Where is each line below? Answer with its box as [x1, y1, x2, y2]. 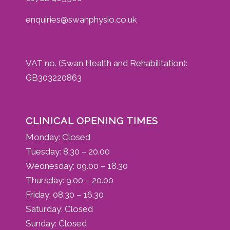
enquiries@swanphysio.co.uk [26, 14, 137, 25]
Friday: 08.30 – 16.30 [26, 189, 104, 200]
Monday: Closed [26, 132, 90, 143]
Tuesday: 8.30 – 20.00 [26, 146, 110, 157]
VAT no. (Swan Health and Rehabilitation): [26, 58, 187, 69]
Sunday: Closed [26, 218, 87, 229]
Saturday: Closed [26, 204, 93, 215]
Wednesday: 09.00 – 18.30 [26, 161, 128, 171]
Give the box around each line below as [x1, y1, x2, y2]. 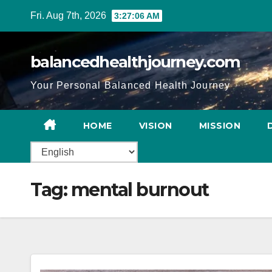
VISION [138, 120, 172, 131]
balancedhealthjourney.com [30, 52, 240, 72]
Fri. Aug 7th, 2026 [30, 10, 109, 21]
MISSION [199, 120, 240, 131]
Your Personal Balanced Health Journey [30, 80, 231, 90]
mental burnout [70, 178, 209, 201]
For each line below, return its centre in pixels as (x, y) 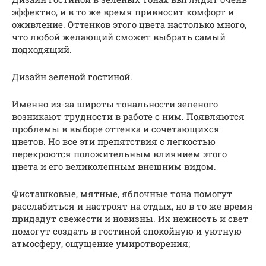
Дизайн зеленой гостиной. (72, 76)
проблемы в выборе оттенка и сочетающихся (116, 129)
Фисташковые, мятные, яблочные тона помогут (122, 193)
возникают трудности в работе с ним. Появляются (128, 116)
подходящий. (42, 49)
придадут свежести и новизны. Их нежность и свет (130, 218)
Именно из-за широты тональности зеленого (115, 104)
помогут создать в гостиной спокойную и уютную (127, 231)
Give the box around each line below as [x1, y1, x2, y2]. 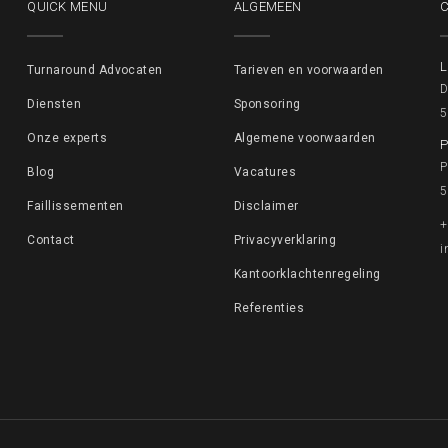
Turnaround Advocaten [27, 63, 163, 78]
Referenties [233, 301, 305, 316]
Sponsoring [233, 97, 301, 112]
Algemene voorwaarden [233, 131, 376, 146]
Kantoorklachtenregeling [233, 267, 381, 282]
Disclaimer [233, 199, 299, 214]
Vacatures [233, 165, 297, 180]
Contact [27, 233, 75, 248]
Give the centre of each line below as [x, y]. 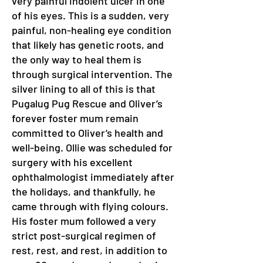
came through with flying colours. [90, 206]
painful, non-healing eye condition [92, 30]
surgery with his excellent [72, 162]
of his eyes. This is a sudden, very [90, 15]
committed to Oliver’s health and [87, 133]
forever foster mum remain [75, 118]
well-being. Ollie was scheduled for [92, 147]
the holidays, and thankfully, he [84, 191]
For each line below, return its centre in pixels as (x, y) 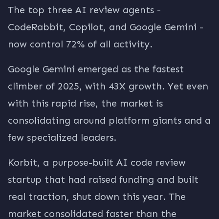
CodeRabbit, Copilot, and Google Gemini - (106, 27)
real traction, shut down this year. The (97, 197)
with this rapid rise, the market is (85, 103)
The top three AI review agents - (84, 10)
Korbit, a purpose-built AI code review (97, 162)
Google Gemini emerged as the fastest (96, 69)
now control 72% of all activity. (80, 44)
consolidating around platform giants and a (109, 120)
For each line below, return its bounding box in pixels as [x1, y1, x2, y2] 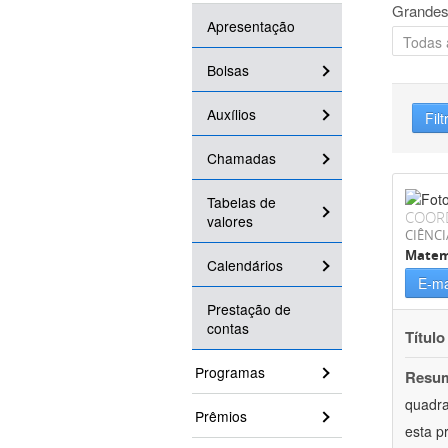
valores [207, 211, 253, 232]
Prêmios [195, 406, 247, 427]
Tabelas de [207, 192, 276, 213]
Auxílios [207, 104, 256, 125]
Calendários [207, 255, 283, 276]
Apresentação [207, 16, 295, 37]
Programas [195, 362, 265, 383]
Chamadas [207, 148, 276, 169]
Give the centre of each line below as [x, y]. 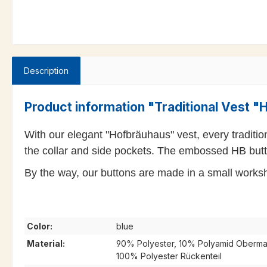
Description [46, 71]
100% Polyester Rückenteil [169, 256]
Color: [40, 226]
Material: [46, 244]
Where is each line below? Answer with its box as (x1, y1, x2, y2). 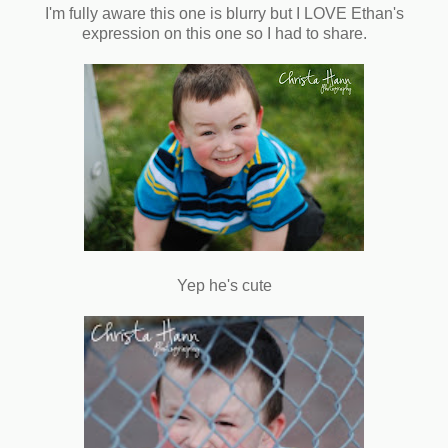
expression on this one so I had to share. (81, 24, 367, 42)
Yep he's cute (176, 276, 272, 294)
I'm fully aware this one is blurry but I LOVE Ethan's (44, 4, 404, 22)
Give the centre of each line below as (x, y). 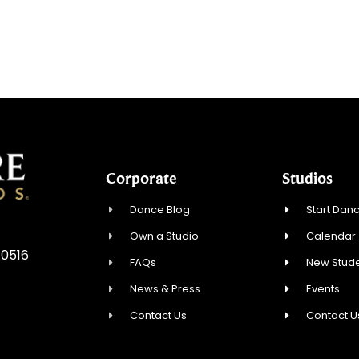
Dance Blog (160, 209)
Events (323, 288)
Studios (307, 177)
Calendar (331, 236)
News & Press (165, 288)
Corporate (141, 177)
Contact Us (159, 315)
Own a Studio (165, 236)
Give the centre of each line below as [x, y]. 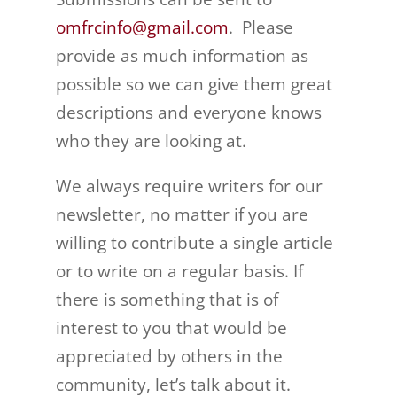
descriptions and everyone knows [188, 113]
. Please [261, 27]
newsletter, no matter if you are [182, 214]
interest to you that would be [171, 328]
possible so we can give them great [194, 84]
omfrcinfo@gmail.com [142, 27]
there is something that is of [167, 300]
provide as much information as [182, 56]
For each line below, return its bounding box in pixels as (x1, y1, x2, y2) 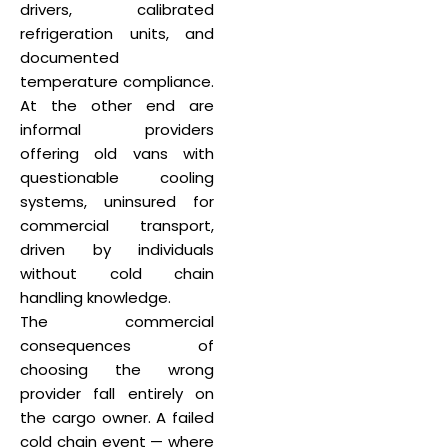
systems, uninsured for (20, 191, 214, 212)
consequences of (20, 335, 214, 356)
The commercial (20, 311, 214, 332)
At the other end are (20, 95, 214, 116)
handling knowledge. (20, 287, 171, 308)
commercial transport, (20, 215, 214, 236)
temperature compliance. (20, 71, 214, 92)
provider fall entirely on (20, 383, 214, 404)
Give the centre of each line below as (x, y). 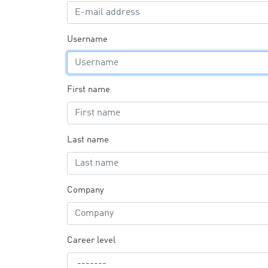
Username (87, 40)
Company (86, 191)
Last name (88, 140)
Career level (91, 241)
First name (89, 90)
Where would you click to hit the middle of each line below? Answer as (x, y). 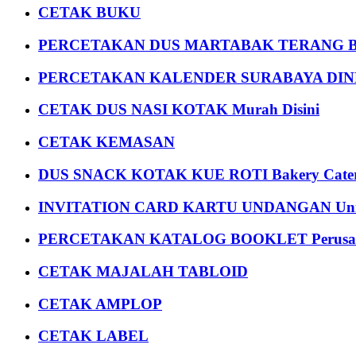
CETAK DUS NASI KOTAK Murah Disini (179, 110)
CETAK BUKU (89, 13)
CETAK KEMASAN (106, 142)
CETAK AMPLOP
++++++++++++++++++++
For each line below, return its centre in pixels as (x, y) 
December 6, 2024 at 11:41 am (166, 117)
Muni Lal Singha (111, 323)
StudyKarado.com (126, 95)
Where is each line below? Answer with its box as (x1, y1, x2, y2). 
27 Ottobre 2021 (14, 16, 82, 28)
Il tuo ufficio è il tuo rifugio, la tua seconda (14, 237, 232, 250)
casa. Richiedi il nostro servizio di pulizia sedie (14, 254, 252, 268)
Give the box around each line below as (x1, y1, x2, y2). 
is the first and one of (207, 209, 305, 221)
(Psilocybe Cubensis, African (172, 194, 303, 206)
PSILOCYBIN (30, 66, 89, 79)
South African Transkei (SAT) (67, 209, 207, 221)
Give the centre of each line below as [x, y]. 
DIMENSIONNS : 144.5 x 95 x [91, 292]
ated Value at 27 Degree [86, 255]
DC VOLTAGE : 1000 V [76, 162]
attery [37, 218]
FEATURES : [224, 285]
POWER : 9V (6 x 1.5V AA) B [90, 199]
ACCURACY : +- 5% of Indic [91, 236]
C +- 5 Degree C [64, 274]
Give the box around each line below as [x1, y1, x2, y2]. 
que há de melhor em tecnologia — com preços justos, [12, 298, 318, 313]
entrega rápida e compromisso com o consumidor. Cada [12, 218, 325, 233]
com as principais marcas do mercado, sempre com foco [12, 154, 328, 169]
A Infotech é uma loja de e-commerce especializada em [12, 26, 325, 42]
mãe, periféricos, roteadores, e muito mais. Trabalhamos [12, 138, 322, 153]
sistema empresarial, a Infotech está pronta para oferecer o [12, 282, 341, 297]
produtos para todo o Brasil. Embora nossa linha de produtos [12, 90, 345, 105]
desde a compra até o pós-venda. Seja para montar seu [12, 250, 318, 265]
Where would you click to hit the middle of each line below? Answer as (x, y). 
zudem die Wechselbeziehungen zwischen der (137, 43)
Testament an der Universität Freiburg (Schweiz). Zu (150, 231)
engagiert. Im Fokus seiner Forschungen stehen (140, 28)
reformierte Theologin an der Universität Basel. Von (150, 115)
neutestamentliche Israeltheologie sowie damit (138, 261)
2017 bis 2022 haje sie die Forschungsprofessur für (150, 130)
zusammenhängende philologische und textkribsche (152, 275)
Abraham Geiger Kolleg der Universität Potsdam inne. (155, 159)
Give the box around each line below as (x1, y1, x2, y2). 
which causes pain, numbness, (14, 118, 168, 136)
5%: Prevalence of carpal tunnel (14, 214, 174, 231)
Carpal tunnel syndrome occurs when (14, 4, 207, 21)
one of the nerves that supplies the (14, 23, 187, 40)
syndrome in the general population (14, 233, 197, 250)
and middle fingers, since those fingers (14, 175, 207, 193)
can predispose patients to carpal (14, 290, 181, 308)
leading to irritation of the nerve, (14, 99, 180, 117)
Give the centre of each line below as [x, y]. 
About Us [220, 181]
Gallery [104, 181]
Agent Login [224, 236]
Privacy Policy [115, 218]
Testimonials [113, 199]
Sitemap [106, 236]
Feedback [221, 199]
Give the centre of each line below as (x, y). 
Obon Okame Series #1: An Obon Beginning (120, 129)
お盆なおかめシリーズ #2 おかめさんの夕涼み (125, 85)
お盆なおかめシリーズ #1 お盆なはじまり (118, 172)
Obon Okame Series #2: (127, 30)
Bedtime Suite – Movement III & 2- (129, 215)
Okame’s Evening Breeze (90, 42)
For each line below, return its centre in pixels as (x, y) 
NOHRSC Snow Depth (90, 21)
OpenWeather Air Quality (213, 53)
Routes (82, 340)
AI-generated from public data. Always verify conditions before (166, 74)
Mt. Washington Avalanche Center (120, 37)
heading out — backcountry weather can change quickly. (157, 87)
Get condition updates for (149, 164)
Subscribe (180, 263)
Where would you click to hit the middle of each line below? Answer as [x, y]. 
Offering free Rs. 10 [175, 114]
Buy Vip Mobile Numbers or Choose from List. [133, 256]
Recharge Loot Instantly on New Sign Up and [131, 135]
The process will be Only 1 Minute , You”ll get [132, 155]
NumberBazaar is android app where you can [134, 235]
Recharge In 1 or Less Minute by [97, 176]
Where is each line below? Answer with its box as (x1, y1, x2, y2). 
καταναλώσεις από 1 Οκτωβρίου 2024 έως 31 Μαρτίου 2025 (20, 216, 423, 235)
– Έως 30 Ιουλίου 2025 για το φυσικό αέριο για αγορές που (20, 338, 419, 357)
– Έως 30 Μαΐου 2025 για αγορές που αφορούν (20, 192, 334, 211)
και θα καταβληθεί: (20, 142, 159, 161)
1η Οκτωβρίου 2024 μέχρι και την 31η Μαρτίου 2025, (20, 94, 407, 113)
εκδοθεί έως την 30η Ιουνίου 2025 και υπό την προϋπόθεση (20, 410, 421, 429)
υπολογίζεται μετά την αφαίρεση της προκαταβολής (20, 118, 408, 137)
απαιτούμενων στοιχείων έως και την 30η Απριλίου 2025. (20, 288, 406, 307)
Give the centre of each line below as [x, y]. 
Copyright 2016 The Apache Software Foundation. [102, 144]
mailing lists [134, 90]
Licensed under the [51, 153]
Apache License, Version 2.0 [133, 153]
++++++++++++++++++++
Of all the material above, only the lines from the one that has "Last name (88, 140)" down to the one that has "CETAK AMPLOP" are to be written out, exactly and with both ends included. Pictures are skipped.

_WRITTEN RESPONSE:_
Last name (88, 140)
Career level (91, 241)
First name (89, 90)
Where would you click to hit the middle of each line below? Answer as (x, y). 
CETAK DUS NASI KOTAK Murah Disini (179, 110)
CETAK BUKU (89, 13)
CETAK KEMASAN (106, 142)
CETAK AMPLOP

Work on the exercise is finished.